We will analyze a dataset containing information about flights in the USA that stems from the [Bureau of Transportation Statistics](https://www.transtats.bts.gov/DL_SelectFields.asp?Table_ID=236&DB_Short_Name=On-Time). In the zip file provided, you will find a directory *airline_data* containing the files 2016_1.csv, ..., 2016_6.csv. Each line of a file (except the headers) contains the flight date, the airline ID, the flight number, the origin airport, the destination airport, the departure time, the departure delay in minutes, the arrival time, the arrival delay in minutes, the time in air in minutes, and the distance between both airports in miles. 
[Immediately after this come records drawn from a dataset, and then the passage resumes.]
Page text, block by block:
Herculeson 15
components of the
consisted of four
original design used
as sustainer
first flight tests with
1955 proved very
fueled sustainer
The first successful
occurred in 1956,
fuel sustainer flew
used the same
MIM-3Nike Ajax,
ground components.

Preparation (if not done already):

1. Copy all the csv files to your virtual machine (e.g., via scp). Alternatively, you can also log in to the virtual machine and download the zip file directy from Absalon.
2. Create a directory 'airline_data' on your local Hadoop cluster. Afterwards, copy the csv files from your virtual machine to the Hadoop cluster via 'hadoop fs -put airline_data/*.csv airline_data/'

In [None]:
# generate an RDD based on all the csv files given in the airline_data directory.
# MAKE SURE THAT ONLY THE 2016_*.csv FILES ARE GIVEN IN THE DIRECTORY
airline_data = sc.textFile ("hdfs:///user/lsda/airline_data/*.csv")

In [None]:
# each csv file contains a header describing the data
header = airline_data.first()
print("Header information given in the first csv file:\n\n{}".format(header))

In [None]:
# filter the RDD to remove this header information (each csv file 
# contains such a line)
airline_data = airline_data.filter(lambda line: line != header)
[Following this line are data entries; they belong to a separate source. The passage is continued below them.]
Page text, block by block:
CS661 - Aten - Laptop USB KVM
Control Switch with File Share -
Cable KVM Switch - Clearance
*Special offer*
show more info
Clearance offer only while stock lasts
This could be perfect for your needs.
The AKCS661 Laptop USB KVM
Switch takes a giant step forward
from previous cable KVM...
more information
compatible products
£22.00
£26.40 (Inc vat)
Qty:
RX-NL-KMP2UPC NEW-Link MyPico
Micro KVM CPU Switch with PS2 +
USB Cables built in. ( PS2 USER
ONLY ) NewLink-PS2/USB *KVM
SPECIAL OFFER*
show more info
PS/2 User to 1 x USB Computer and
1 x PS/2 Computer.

# get the first 10 elements and print them
print("First 10 elements of the RDD:")
airline_data.take(10)

In [None]:
def parse(line):
    
    line = line.split(',')
    
    try:
    
        airline_id = line[1]
        origin = line[3].strip('\"')
        dest = line[4].strip('\"')
        dep_delay = float(line[6])
        arr_delay = float(line[8])
        
        return (airline_id, origin, dest, dep_delay, arr_delay)
    
    except Exception as e:
        
        # in case of an error: simply return 'None'
        return None

In [None]:
# apply the parsing function to each element via the map
# transformation; afterwards, remove all elements that
# could not be parsed properly.
airlines = airline_data.map(parse)
airlines = airlines.filter(lambda line: line is not None)

In [None]:
# let's inspect the first ten elements
airlines.take(10)

In [None]:
# (a) Shortest Flight Distance

# YOUR CODE HERE

In [None]:
# (b) Late Arrival Counts

# YOUR CODE HERE

In [None]:
# (c) Mean and Standard Deviation for Arrival Delays

# YOUR CODE HERE

In [None]:
# (d) Top-10 of Arrival Delays

# YOUR CODE HERE

In [16]:
import numpy as np
np.mean(4-2+2)
np.std([4,5,6,7,8,9])

1.707825127659933